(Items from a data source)

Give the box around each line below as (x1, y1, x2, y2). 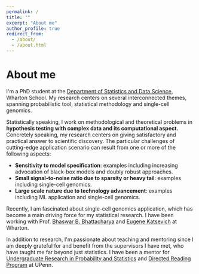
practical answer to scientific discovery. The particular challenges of (6, 137, 175, 144)
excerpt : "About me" (6, 20, 58, 26)
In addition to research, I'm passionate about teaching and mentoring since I (6, 236, 194, 243)
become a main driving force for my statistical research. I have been (6, 211, 174, 218)
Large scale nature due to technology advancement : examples (14, 187, 173, 194)
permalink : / (6, 8, 39, 15)
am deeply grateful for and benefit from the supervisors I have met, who (6, 242, 184, 249)
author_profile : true (6, 25, 60, 32)
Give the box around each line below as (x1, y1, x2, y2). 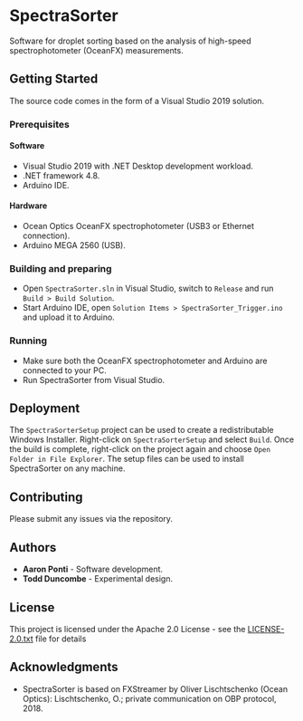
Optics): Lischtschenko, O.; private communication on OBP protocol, (22, 693, 278, 704)
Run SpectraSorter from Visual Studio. (22, 374, 166, 385)
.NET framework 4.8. (22, 169, 100, 181)
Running (9, 334, 48, 347)
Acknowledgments (9, 659, 119, 675)
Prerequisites (9, 118, 70, 130)
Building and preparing (9, 263, 112, 274)
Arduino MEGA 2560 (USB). (22, 240, 127, 251)
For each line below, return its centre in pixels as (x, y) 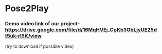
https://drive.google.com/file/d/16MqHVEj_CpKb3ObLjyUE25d (81, 30)
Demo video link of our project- (43, 24)
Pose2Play (27, 9)
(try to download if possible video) (39, 46)
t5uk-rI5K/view (24, 36)
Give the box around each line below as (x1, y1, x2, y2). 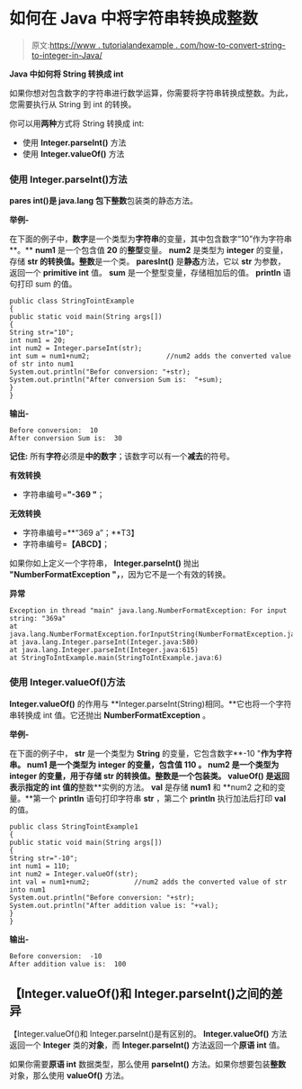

## [INSTRUCTIONS FOR THE TASK]
The records above should be output exactly, but without any of their pictures.

## [TASK RESULT]
Give the box around each line below as (x1, y1, x2, y2). 
practical answer to scientific discovery. The particular challenges of (6, 137, 175, 144)
excerpt : "About me" (6, 20, 58, 26)
In addition to research, I'm passionate about teaching and mentoring since I (6, 236, 194, 243)
become a main driving force for my statistical research. I have been (6, 211, 174, 218)
Large scale nature due to technology advancement : examples (14, 187, 173, 194)
permalink : / (6, 8, 39, 15)
am deeply grateful for and benefit from the supervisors I have met, who (6, 242, 184, 249)
author_profile : true (6, 25, 60, 32)
Give the box around each line below as (x1, y1, x2, y2). 
Optics): Lischtschenko, O.; private communication on OBP protocol, (22, 693, 278, 704)
Run SpectraSorter from Visual Studio. (22, 374, 166, 385)
.NET framework 4.8. (22, 169, 100, 181)
Running (9, 334, 48, 347)
Acknowledgments (9, 659, 119, 675)
Prerequisites (9, 118, 70, 130)
Building and preparing (9, 263, 112, 274)
Arduino MEGA 2560 (USB). (22, 240, 127, 251)
For each line below, return its centre in pixels as (x, y) 
https://drive.google.com/file/d/16MqHVEj_CpKb3ObLjyUE25d (81, 30)
Demo video link of our project- (43, 24)
Pose2Play (27, 9)
(try to download if possible video) (39, 46)
t5uk-rI5K/view (24, 36)
Give the box around each line below as (x1, y1, x2, y2). 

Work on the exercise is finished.